Stezzano / 05.03.2018

Brembo 2017 Annual Report


Compared to 2016 results:

  • Revenues grew by 8.1% to €2,463.6 million (+9.0% on a like-for-like exchange rate basis)
  • Good growth of margins: EBITDA +8.2% to €480.0 million; EBIT +5.7% to €346.3 million
  • Net profit grew by 9.5% to €263.4 million
  • Net investments amounted to €356.2 million
  • Net financial debt at €218.6 million
  • Proposal to distribute an ordinary dividend of €0.22 per share

Chairman Alberto Bombassei stated: “In 2017, Brembo clearly demonstrated its ability to swiftly exploit the new strategic investments in countries identified as priorities in pursuit of continuing growth and development of products in collaboration with our customers.

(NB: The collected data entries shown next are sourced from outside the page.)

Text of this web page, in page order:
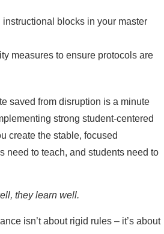
instructional blocks in your master
measures to ensure protocols are
saved from disruption is a minute
strong student-centered
create the stable, focused
need to teach, and students need to
they learn well.
isn’t about rigid rules – it’s about
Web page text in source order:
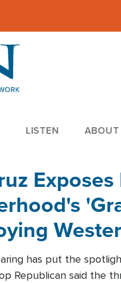
LISTEN ABOUT
has put the
Republican said the
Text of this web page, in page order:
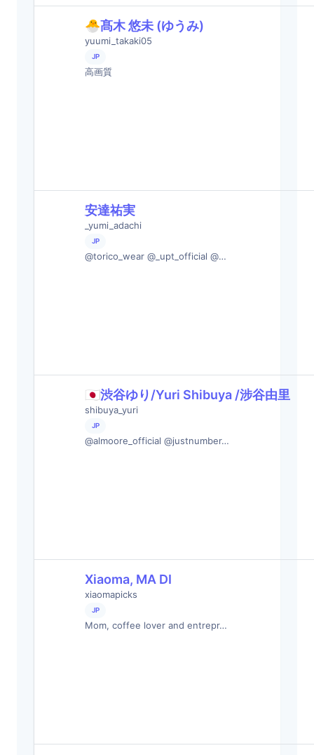
🐣髙木 悠未 (ゆうみ)
yuumi_takaki05
JP
高画質
安達祐実
_yumi_adachi
JP
@torico_wear @_upt_official @…
🇯🇵渋谷ゆり/Yuri Shibuya /涉谷由里
shibuya_yuri
JP
@almoore_official @justnumber…
Xiaoma, MA DI
xiaomapicks
JP
Mom, coffee lover and entrepr…
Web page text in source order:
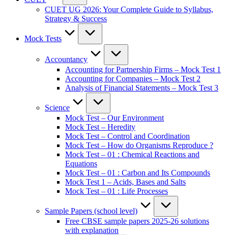
CUET UG 2026: Your Complete Guide to Syllabus,
Strategy & Success
Mock Tests
Accountancy
Accounting for Partnership Firms – Mock Test 1
Accounting for Companies – Mock Test 2
Analysis of Financial Statements – Mock Test 3
Science
Mock Test – Our Environment
Mock Test – Heredity
Mock Test – Control and Coordination
Mock Test – How do Organisms Reproduce ?
Mock Test – 01 : Chemical Reactions and
Equations
Mock Test – 01 : Carbon and Its Compounds
Mock Test 1 – Acids, Bases and Salts
Mock Test – 01 : Life Processes
Sample Papers (school level)
Free CBSE sample papers 2025-26 solutions
with explanation
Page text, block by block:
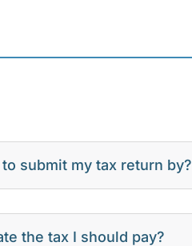
submit my tax return by?
the tax I should pay?
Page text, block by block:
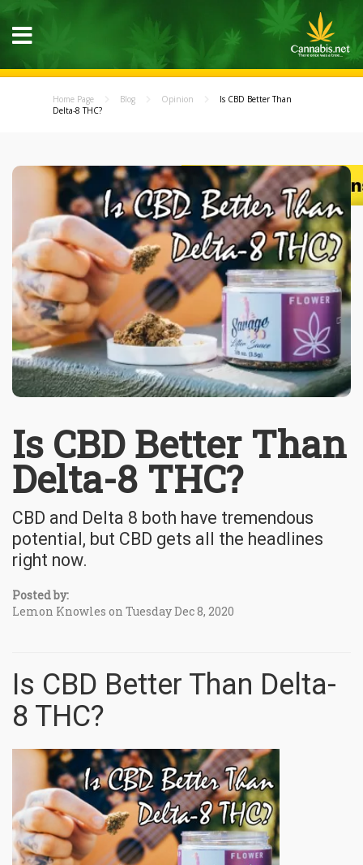
Home Page Blog Opinion
Is CBD Better Than
Delta-8 THC?
Is CBD Better Than
Delta-8 THC?
CBD and Delta 8 both have tremendous
potential, but CBD gets all the headlines
right now.
Posted by:
Lemon Knowles on Tuesday Dec 8, 2020
Is CBD Better Than Delta-
8 THC?
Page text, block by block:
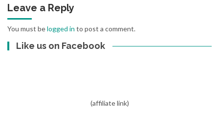
Leave a Reply
You must belogged in to post a comment.
Like us on Facebook
(affiliate link)
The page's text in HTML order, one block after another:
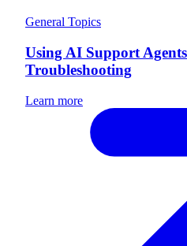
General Topics
Using AI Support
Troubleshooting
Learn more
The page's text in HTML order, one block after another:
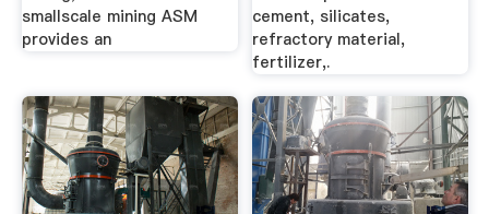
smallscale mining ASM
provides an
cement, silicates,
refractory material,
fertilizer,.
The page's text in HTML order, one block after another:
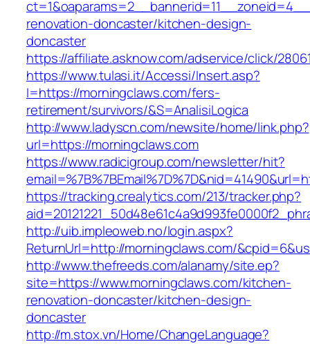
renovation-doncaster/kitchen-design-
doncaster
https://affiliate.asknow.com/adservice/click/
https://www.tulasi.it/Accessi/Insert.asp?
I=https://morningclaws.com/fers-
retirement/survivors/&S=AnalisiLogica
http://www.ladyscn.com/newsite/home/link.php?
url=https://morningclaws.com
https://www.radicigroup.com/newsletter/hit?
https://tracking.crealytics.com/213/tracker.php?
http://uib.impleoweb.no/login.aspx?
ReturnUrl=http://morningclaws.com/
http://www.thefreeds.com/alanamy/site.ep?
site=https://www.morningclaws.com/kitchen-
renovation-doncaster/kitchen-design-
doncaster
http://m.stox.vn/Home/ChangeLanguage?
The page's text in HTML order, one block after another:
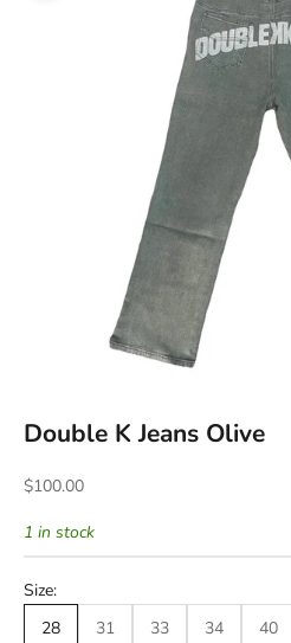
Double K Jeans Olive
Sale price
$100.00
1 in stock
Size:
28
31 33 34 40
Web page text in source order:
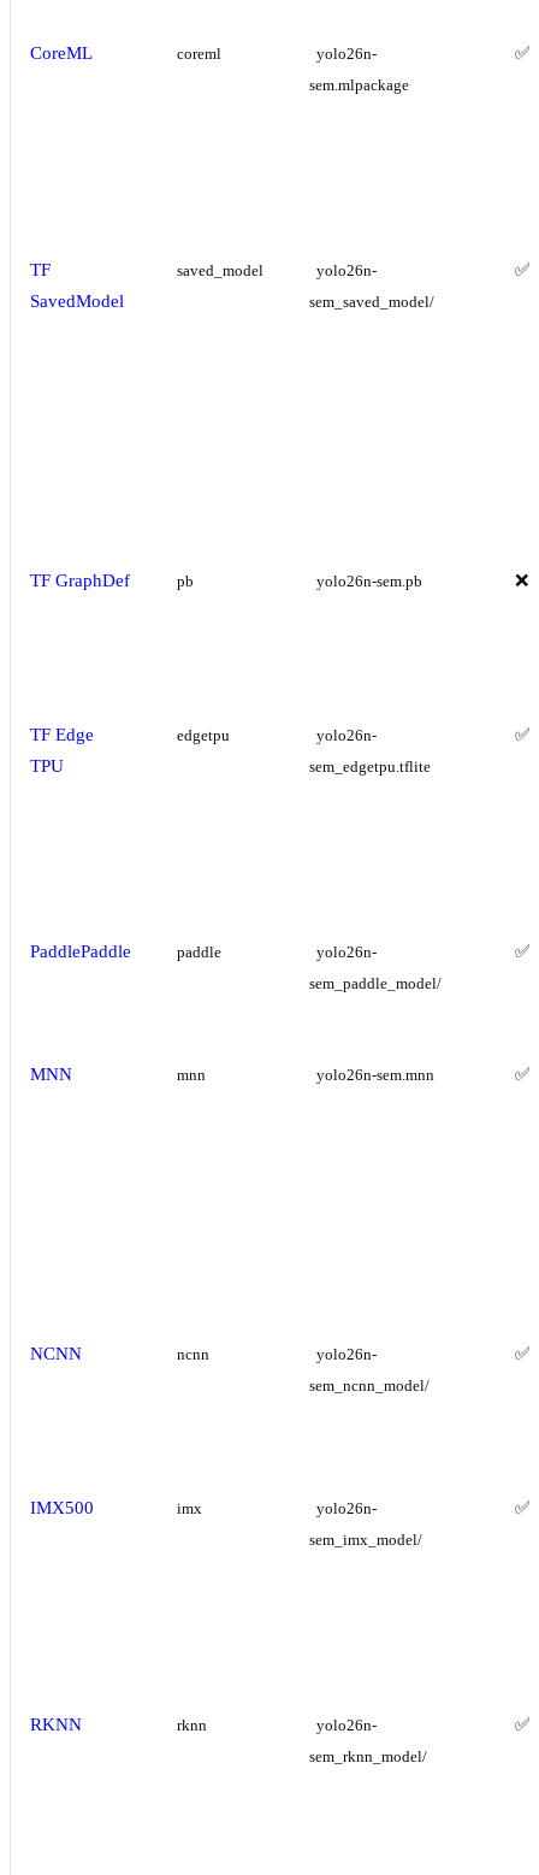
CoreML coreml
yolo26n-
sem.mlpackage
✅
TF
SavedModel
saved_model
yolo26n-
sem_saved_model/
✅
TF GraphDef pb yolo26n-sem.pb ❌
TF Edge
TPU
edgetpu
yolo26n-
sem_edgetpu.tflite
✅
PaddlePaddle paddle
yolo26n-
sem_paddle_model/
✅
MNN mnn yolo26n-sem.mnn ✅
NCNN ncnn
yolo26n-
sem_ncnn_model/
✅
IMX500 imx
yolo26n-
sem_imx_model/
✅
RKNN rknn
yolo26n-
sem_rknn_model/
✅
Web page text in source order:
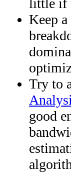
little if
Keep
Try to
good
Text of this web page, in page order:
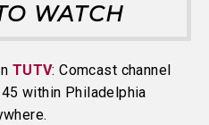
WATCH
TUTV: Comcast channel
within Philadelphia
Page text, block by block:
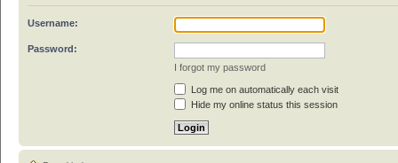
Username:
Password:
I forgot my password
Log me on automatically each visit
Hide my online status this session
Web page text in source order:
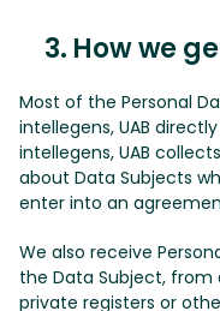
3. How we
Most of the Personal
intellegens, UAB
intellegens, UAB
about Data Subjects
enter into an
We also receive
the Data Subject, from
private registers or
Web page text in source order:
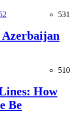
531
Azerbaijan
510
How
Be
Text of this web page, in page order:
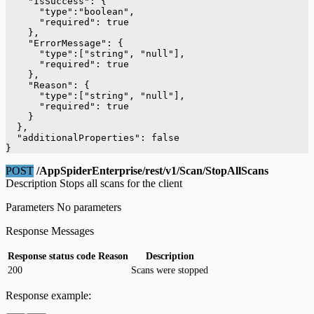
      "type":"boolean",
      "required": true
    },
    "ErrorMessage": {
      "type":["string", "null"],
      "required": true
    },
    "Reason": {
      "type":["string", "null"],
      "required": true
    }
  },
  "additionalProperties": false
}
POST /AppSpiderEnterprise/rest/v1/Scan/StopAllScans
Description Stops all scans for the client
Parameters No parameters
Response Messages
Response status code Reason
Description
200
Scans were stopped
Response example:
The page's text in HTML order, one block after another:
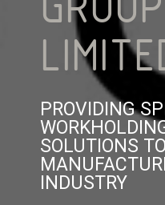
GROUP
PROVIDING
SOLUTIONS
INDUSTRY
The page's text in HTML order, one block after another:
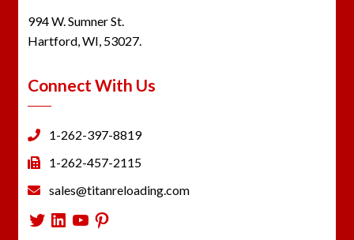
994 W. Sumner St.
Hartford, WI, 53027.
Connect With Us
1-262-397-8819
1-262-457-2115
sales@titanreloading.com
Twitter
LinkedIn
YouTube
Pinterest
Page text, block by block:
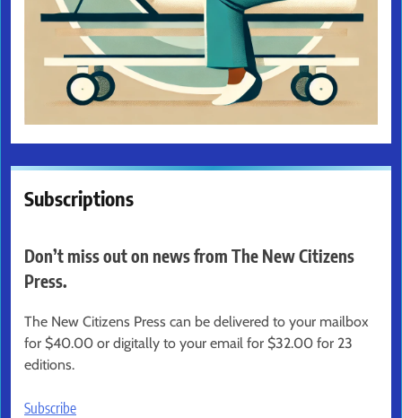
Subscriptions
Don’t miss out on news from The New Citizens
Press.
The New Citizens Press can be delivered to your mailbox
for $40.00 or digitally to your email for $32.00 for 23
editions.
Subscribe
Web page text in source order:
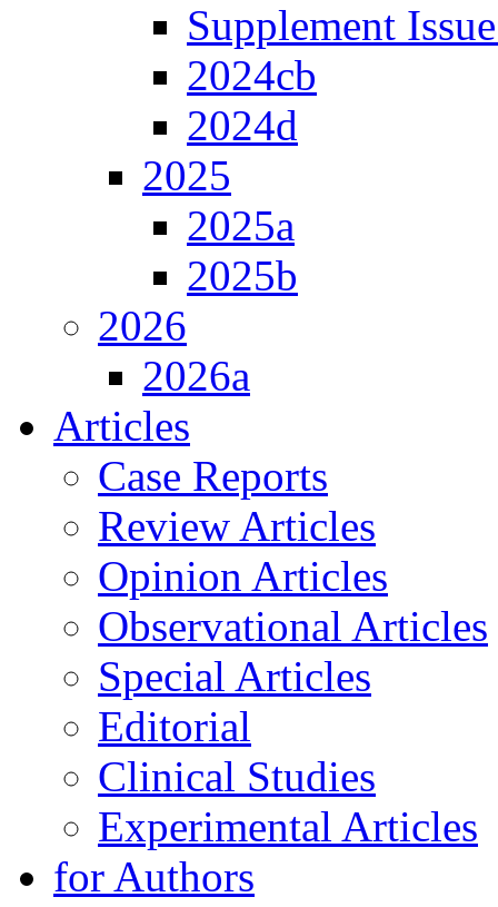
Supplement
2024cb
2024d
2025
2025a
2025b
2026
2026a
Articles
Case Reports
Review Articles
Opinion Articles
Observational Articles
Special Articles
Editorial
Clinical Studies
Experimental Articles
for Authors
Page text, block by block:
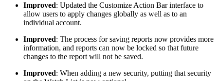
Improved: Updated the Customize Action Bar interface to
allow users to apply changes globally as well as to an
individual account.
Improved: The process for saving reports now provides more
information, and reports can now be locked so that future
changes to the report will not be saved.
Improved: When adding a new security, putting that security
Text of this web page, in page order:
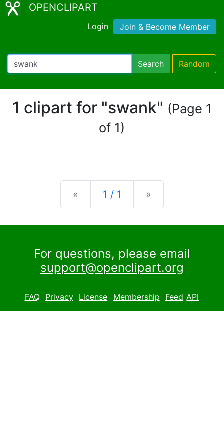
OPENCLIPART
Login Join & Become Member
Search Random
1 clipart for "swank" (Page 1
of 1)
« Previous
1 / 1 »
For questions, please email
support@openclipart.org
FAQ Privacy License Membership Feed API

At the same time, constant innovation of existing plants and processes continued and our product portfolio expanded further, driven by our constant focus on cutting-edge research and its actual application to materials and braking systems capable of meeting — and often anticipating — the needs of an automotive market in the midst of a rapid transformation. I also believe that it is now finally possible — on the strength of the long series of positive signs that continued during the reporting year — to consider the resumption of growth in the South American markets on which Brembo operates to have gained greater stability.”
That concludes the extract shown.